* Exercise requirements: In the records that follow, find each line with "this" and pull it out.

* The records:
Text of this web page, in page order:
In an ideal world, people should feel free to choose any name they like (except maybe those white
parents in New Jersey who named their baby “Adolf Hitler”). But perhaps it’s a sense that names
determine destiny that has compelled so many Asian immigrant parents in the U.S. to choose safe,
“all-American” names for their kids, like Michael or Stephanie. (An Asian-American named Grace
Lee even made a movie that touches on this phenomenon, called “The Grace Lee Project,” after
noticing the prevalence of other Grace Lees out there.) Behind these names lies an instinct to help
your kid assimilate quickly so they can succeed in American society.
--
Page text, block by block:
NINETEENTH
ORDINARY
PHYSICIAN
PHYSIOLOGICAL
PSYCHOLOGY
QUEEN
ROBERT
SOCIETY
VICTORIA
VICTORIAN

* Response:
Text of this web page, in page order:
Lee even made a movie that touches on this phenomenon, called “The Grace Lee Project,” after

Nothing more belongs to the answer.